Now, I am a changed person, a changed woman. No longer a stranger or estranged from readying myself to take up her place in the world. At the end of the damned affair, I said, “Love me. Choose me.” I had had enough of being left, being told what to do, think, feel. I was tired of being engaged in that kind of interaction. I wanted a glowing report. At some point, all women are traitors to their sex. What is normal, what is happy, anyway? Some days are empty. Those are the days I feel the most alone, I think.
What a feeling to be loved. To kiss when you’re awake. See my letters in my red box of memories. I’ve never really felt courage. I cannot see the future now. All I can see is the junk of humanity. It is impossible to know me. You will never know me. I’ve walked the sunburnt miles, forgotten my name, forgotten his name, what my lipstick tasted of on his mouth, what “it” meant. Fingertips caught between fingers. Now, I’m on my own with nothing to hold onto. It is the same me, but I’m walking differently down my street.
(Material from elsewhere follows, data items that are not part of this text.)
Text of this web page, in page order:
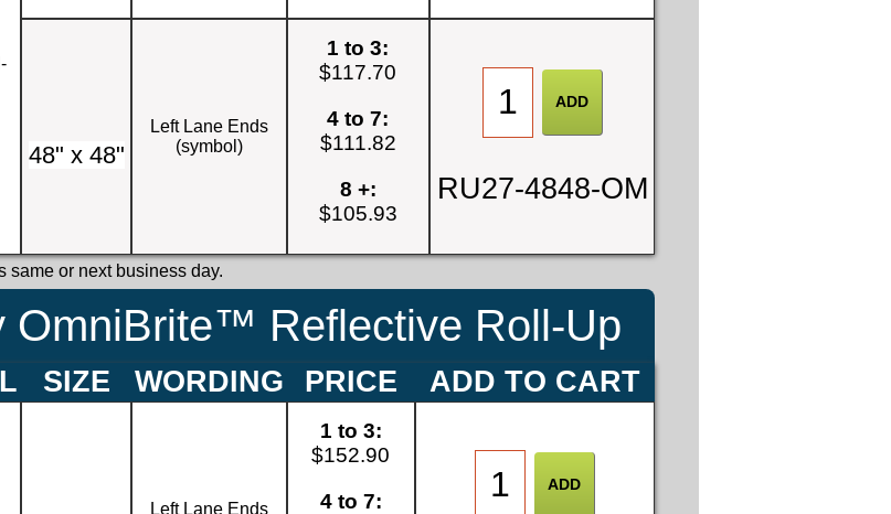
48" x 48"
Left Lane Ends
(symbol)
1 to 3:
$117.70
4 to 7:
$111.82
8 +:
$105.93
RU27-4848-OM
same or next business day.
OmniBrite™ Reflective Roll-Up
SIZE WORDING PRICE ADD TO CART
Left Lane Ends
1 to 3:
$152.90
4 to 7:
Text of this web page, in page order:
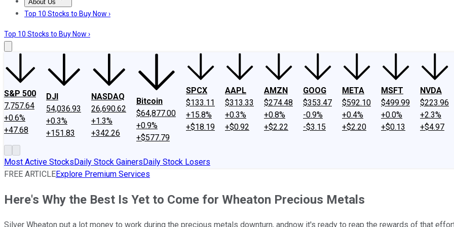
About Us
About UsContact UsInvesting Philosophy
Top 10 Stocks to Buy Now ›
Top 10 Stocks to Buy Now ›
S&P 500
7,757.64
+0.6%
+47.68
DJI
54,036.93
+0.3%
+151.83
NASDAQ
26,690.62
+1.3%
+342.26
Bitcoin
$64,877.00
+0.9%
+$577.79
SPCX
$133.11
+15.8%
+$18.19
AAPL
$313.33
+0.3%
+$0.92
AMZN
$274.48
+0.8%
+$2.22
GOOG
$353.47
-0.9%
-$3.15
META
$592.10
+0.4%
+$2.20
MSFT
$499.99
+0.0%
+$0.13
NVDA
$223.96
+2.3%
+$4.97
Most Active StocksDaily Stock GainersDaily Stock Losers
FREE ARTICLEExplore Premium Services
Here's Why the Best Is Yet to Come for Wheaton Precious Metals
Silver Wheaton put a lot money to work during the precious metals downturn, andnow it's ready to reap the rewards of that

You take my face in your hand; I can’t cope, so I turn away. Run away. Why isn’t love ever enough? We’re here to love, find a paradise, while the poet creates an image on impulse, stimulating images of the evolution, the philosophy, the scarlet anatomy, the egoism of man. Theuns, every writer is a teacher who has come before you. I think of you studying observation after observation quietly. The pen in your hand as a ripple of water. For you, everything meant reaching the awareness of enlightenment. For you, storytelling and poetry were your vision.
Once, I was an exquisite creature in the full bloom of youth. Now, I kind of am not so sure of myself.